End-user-quality error reporting in Superpower v2

Superpower version 2.0 is nearly finished! The new version adds some polish, makes getting started much easier, and includes a lot more helpers to deal with common text parsing tasks. This release continues to build on Superpower’s core goal of reliably delivering high-quality syntax error messages.

What’s Superpower?

I think it’s fair to say that Sprache democratized text parsing in C#. The straightforward approach and broad range of freely-available examples make it hard to beat Sprache on ease of learning and use. But Sprache’s simplicity leaves some gaps that other libraries have now stepped in to fill. Pidgin, for example, is a performance-oriented alternative that can also handle byte-level parsing (think network protocols and other bulk data processing tasks, where simplicity is second in priority to throughput).

Sprache does a passable job of reporting syntax errors, but its design bakes in some fundamental limits to this. Superpower is an alternative that puts end-user-quality error reporting first: we use this to parse SQL queries over log events in Seq, where the difference between unexpected `m`, expected `o` and unexpected identifier `frm`, expected keyword `from` is the kind of detail we care deeply about.

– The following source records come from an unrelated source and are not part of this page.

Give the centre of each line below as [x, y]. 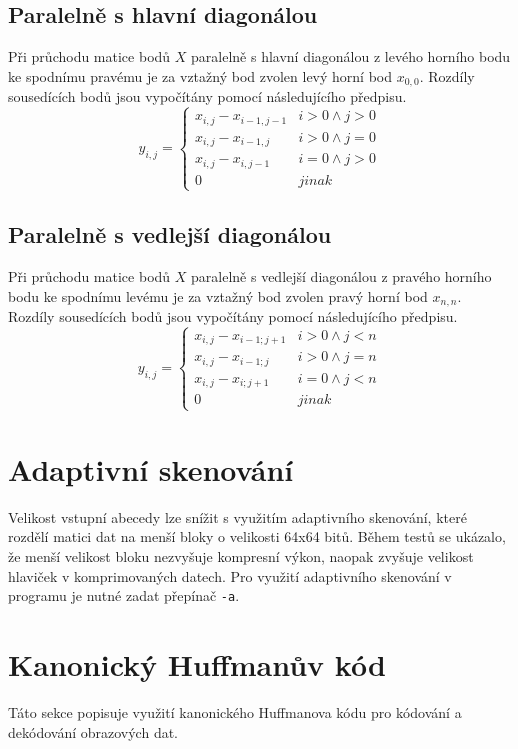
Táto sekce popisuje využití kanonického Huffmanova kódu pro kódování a [235, 711]
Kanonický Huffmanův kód [197, 664]
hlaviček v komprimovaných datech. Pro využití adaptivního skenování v [230, 575]
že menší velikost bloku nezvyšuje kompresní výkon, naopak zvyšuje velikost [241, 555]
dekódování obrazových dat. [93, 731]
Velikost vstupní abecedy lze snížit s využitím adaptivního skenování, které [237, 516]
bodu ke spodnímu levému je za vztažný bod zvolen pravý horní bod [218, 295]
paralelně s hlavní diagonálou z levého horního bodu [351, 56]

Recursive descent parsers, like Sprache, Pidgin, and Superpower, aren’t the most efficient class of parsers in big-O terms, but what they lack in theoretical shine, they more than make up for in practicality and ergonomics. Because recursive descent parsers are a straightforward mapping of the grammar onto executable code, they’re easy to debug and test in a modular fashion. Also because they’re direct, executable programs, there’s a whole lot of latitude for programming in features like smarter error reporting.

Putting v2 through its paces

The new TokenizerBuilder in v2 eliminates the need to hand-roll tokenizers for many grammars, except as an optimization - getting the learning curve a little closer to Sprache’s.

Because tokenizers can fail, TokenizerBuilder itself needs to generate good errors. To really test this out, I built a new example for Superpower; it’s a simple interactive REPL that you can feed fragments of JSON, well-formed or broken in whatever tricky ways you can invent to examine the resulting syntax errors from the tokenizer or parser. I’ve been using it as an exploratory way of probing for new cases that aren’t handled well.

Here is the REPL in action:

json> {"thing": [1, 2, null]}
Object:
  thing
    Array:
      Number: 1
      Number: 2
      Null

json> {"thing: [1, 2, null]}
       ^
Syntax error (line 1, column 2): incomplete string, unexpected end of input, expected `"`.

json> {"thing" [1, 2, null]}
               ^
Syntax error (line 1, column 10): unexpected `[`, expected `:`.

json> flase
      ^
Syntax error (line 1, column 1): unexpected identifier `flase`, expected JSON value.

What’s special, of course, is not in these particular cases, but in the fact that informative error messages are presented for just about all invalid inputs, without the parser itself being extensively annotated or re-organized to achieve this.

The new JSON example is written in a literate programming style - the code and comments are a better introduction to Superpower v2 than a blog post can provide. Since a release is just around the corner, now is a great time to clone the repository and run the JsonExample program to try some other cases.

You can also try out v2 by installing 2.0.0-* from NuGet.